__WHAT THIS TASK INVOLVES__. Wherever the string "areas" appears in the listing, copy that line.

•••••

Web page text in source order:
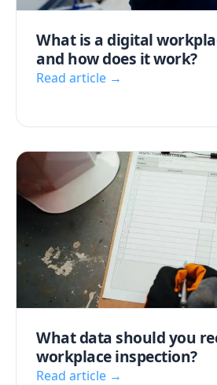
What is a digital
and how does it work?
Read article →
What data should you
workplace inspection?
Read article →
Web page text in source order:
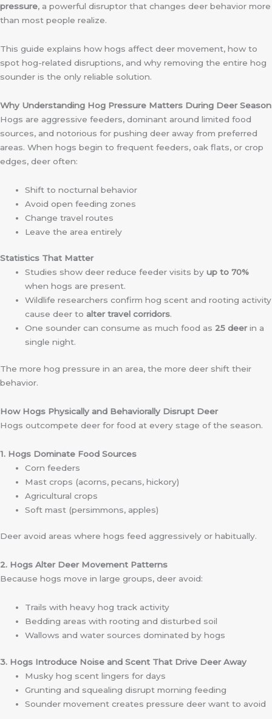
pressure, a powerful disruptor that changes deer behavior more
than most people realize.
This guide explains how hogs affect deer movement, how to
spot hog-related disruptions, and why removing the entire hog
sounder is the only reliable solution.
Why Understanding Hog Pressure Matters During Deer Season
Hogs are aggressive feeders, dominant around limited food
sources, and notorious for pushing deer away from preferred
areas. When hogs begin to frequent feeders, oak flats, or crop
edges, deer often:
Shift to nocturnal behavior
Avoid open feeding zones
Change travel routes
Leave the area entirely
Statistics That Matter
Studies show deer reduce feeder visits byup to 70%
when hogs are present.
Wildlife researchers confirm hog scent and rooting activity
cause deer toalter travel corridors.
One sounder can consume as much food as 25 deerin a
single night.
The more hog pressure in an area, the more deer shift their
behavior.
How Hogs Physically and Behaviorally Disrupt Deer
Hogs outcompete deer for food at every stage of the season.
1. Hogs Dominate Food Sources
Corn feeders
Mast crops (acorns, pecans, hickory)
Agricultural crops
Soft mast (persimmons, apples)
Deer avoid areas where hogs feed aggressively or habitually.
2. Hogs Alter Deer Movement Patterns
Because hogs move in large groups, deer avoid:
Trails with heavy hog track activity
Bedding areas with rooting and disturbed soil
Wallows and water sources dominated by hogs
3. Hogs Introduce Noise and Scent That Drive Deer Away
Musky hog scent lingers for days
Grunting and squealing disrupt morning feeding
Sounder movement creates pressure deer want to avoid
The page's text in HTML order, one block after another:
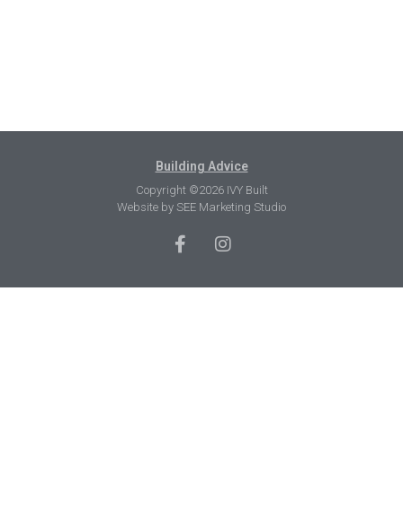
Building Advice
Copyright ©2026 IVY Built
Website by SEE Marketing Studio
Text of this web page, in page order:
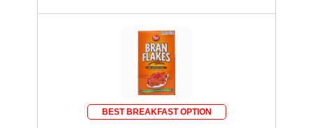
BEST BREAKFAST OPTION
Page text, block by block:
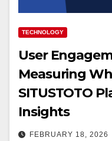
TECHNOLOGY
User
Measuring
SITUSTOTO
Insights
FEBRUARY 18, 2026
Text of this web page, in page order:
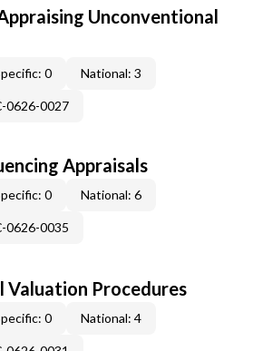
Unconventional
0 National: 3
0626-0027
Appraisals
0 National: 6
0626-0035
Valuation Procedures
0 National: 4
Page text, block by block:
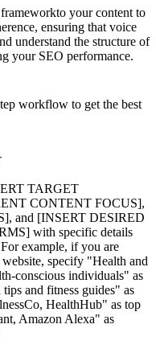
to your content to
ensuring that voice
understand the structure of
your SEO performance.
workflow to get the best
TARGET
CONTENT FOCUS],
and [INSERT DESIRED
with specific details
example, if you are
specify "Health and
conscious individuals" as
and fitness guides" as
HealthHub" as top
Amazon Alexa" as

•••••

__OUTPUT OF THE TASK__.
areas. When hogs begin to frequent feeders, oak flats, or crop
Deer avoid areas where hogs feed aggressively or habitually.
Bedding areas with rooting and disturbed soil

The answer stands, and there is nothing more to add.